** Opening Data for analysis block **
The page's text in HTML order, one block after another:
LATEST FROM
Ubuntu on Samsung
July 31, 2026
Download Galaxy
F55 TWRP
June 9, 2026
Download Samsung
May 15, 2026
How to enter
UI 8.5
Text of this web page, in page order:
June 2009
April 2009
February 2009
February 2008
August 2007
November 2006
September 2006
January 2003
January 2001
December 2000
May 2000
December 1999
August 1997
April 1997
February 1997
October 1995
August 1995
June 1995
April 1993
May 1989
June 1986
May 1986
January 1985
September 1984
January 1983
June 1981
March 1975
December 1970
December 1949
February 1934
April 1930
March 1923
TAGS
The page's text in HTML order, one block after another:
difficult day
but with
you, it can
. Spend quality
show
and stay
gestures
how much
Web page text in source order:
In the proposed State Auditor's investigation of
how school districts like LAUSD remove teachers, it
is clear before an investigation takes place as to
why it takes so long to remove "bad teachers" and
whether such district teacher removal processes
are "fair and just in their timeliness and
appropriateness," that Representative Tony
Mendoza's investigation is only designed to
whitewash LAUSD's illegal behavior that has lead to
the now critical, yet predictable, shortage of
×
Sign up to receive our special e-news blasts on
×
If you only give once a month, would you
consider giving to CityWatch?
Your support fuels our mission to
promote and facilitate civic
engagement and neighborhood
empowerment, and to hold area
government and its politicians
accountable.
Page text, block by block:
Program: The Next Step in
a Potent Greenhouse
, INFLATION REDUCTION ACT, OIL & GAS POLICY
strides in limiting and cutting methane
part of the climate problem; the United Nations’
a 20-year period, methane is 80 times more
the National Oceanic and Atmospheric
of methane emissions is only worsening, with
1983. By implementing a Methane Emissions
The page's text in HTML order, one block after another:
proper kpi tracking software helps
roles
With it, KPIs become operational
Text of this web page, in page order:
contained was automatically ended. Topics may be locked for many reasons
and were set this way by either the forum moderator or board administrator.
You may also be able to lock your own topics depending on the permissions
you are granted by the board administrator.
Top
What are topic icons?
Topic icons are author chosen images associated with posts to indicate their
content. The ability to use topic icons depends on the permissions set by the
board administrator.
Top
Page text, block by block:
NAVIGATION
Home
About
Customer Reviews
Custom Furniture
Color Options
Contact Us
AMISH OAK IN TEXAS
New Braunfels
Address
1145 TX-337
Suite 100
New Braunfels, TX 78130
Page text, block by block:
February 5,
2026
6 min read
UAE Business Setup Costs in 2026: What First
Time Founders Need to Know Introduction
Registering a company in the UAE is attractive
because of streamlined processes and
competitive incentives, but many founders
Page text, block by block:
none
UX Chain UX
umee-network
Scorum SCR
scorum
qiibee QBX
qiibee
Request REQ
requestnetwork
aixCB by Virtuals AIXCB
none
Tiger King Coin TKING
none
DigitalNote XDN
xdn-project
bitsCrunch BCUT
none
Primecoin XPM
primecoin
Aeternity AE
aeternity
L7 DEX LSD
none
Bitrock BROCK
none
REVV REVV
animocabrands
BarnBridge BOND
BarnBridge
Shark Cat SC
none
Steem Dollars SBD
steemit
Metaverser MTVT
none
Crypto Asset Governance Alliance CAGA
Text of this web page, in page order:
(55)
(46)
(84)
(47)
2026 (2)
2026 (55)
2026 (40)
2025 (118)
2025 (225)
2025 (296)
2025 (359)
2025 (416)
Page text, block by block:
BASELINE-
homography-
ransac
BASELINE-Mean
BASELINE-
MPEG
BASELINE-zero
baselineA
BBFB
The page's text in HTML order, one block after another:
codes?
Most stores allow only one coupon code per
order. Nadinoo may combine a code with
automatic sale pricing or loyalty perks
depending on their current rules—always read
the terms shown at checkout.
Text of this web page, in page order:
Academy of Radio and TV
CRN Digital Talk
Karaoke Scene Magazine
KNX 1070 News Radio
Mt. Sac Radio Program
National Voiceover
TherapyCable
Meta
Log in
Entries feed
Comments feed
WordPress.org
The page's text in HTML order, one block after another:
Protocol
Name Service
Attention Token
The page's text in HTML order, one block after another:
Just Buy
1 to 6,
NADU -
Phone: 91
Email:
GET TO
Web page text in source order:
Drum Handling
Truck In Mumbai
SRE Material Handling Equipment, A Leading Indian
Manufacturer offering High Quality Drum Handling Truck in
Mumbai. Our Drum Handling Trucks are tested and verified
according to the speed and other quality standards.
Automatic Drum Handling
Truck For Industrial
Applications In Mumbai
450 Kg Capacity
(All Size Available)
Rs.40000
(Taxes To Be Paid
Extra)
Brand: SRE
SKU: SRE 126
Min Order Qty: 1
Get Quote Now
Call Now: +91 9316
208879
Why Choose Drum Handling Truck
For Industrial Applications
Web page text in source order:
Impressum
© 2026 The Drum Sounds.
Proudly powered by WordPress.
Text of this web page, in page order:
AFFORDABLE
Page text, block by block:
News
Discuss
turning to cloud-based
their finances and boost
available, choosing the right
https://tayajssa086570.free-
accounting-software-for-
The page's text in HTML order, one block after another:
** Closing Data for analysis block **
Exercise instructions = The answer must consist of every entry, set down exactly as given.

Response to this exercise =
The page's text in HTML order, one block after another:
LATEST FROM
Ubuntu on Samsung
July 31, 2026
Download Galaxy
F55 TWRP
June 9, 2026
Download Samsung
May 15, 2026
How to enter
UI 8.5
Text of this web page, in page order:
June 2009
April 2009
February 2009
February 2008
August 2007
November 2006
September 2006
January 2003
January 2001
December 2000
May 2000
December 1999
August 1997
April 1997
February 1997
October 1995
August 1995
June 1995
April 1993
May 1989
June 1986
May 1986
January 1985
September 1984
January 1983
June 1981
March 1975
December 1970
December 1949
February 1934
April 1930
March 1923
TAGS
The page's text in HTML order, one block after another:
difficult day
but with
you, it can
. Spend quality
show
and stay
gestures
how much
Web page text in source order:
In the proposed State Auditor's investigation of
how school districts like LAUSD remove teachers, it
is clear before an investigation takes place as to
why it takes so long to remove "bad teachers" and
whether such district teacher removal processes
are "fair and just in their timeliness and
appropriateness," that Representative Tony
Mendoza's investigation is only designed to
whitewash LAUSD's illegal behavior that has lead to
the now critical, yet predictable, shortage of
×
Sign up to receive our special e-news blasts on
×
If you only give once a month, would you
consider giving to CityWatch?
Your support fuels our mission to
promote and facilitate civic
engagement and neighborhood
empowerment, and to hold area
government and its politicians
accountable.
Page text, block by block:
Program: The Next Step in
a Potent Greenhouse
, INFLATION REDUCTION ACT, OIL & GAS POLICY
strides in limiting and cutting methane
part of the climate problem; the United Nations’
a 20-year period, methane is 80 times more
the National Oceanic and Atmospheric
of methane emissions is only worsening, with
1983. By implementing a Methane Emissions
The page's text in HTML order, one block after another:
proper kpi tracking software helps
roles
With it, KPIs become operational
Text of this web page, in page order:
contained was automatically ended. Topics may be locked for many reasons
and were set this way by either the forum moderator or board administrator.
You may also be able to lock your own topics depending on the permissions
you are granted by the board administrator.
Top
What are topic icons?
Topic icons are author chosen images associated with posts to indicate their
content. The ability to use topic icons depends on the permissions set by the
board administrator.
Top
Page text, block by block:
NAVIGATION
Home
About
Customer Reviews
Custom Furniture
Color Options
Contact Us
AMISH OAK IN TEXAS
New Braunfels
Address
1145 TX-337
Suite 100
New Braunfels, TX 78130
Page text, block by block:
February 5,
2026
6 min read
UAE Business Setup Costs in 2026: What First
Time Founders Need to Know Introduction
Registering a company in the UAE is attractive
because of streamlined processes and
competitive incentives, but many founders
Page text, block by block:
none
UX Chain UX
umee-network
Scorum SCR
scorum
qiibee QBX
qiibee
Request REQ
requestnetwork
aixCB by Virtuals AIXCB
none
Tiger King Coin TKING
none
DigitalNote XDN
xdn-project
bitsCrunch BCUT
none
Primecoin XPM
primecoin
Aeternity AE
aeternity
L7 DEX LSD
none
Bitrock BROCK
none
REVV REVV
animocabrands
BarnBridge BOND
BarnBridge
Shark Cat SC
none
Steem Dollars SBD
steemit
Metaverser MTVT
none
Crypto Asset Governance Alliance CAGA
Text of this web page, in page order:
(55)
(46)
(84)
(47)
2026 (2)
2026 (55)
2026 (40)
2025 (118)
2025 (225)
2025 (296)
2025 (359)
2025 (416)
Page text, block by block:
BASELINE-
homography-
ransac
BASELINE-Mean
BASELINE-
MPEG
BASELINE-zero
baselineA
BBFB
The page's text in HTML order, one block after another:
codes?
Most stores allow only one coupon code per
order. Nadinoo may combine a code with
automatic sale pricing or loyalty perks
depending on their current rules—always read
the terms shown at checkout.
Text of this web page, in page order:
Academy of Radio and TV
CRN Digital Talk
Karaoke Scene Magazine
KNX 1070 News Radio
Mt. Sac Radio Program
National Voiceover
TherapyCable
Meta
Log in
Entries feed
Comments feed
WordPress.org
The page's text in HTML order, one block after another:
Protocol
Name Service
Attention Token
The page's text in HTML order, one block after another:
Just Buy
1 to 6,
NADU -
Phone: 91
Email:
GET TO
Web page text in source order:
Drum Handling
Truck In Mumbai
SRE Material Handling Equipment, A Leading Indian
Manufacturer offering High Quality Drum Handling Truck in
Mumbai. Our Drum Handling Trucks are tested and verified
according to the speed and other quality standards.
Automatic Drum Handling
Truck For Industrial
Applications In Mumbai
450 Kg Capacity
(All Size Available)
Rs.40000
(Taxes To Be Paid
Extra)
Brand: SRE
SKU: SRE 126
Min Order Qty: 1
Get Quote Now
Call Now: +91 9316
208879
Why Choose Drum Handling Truck
For Industrial Applications
Web page text in source order:
Impressum
© 2026 The Drum Sounds.
Proudly powered by WordPress.
Text of this web page, in page order:
AFFORDABLE
Page text, block by block:
News
Discuss
turning to cloud-based
their finances and boost
available, choosing the right
https://tayajssa086570.free-
accounting-software-for-
The page's text in HTML order, one block after another:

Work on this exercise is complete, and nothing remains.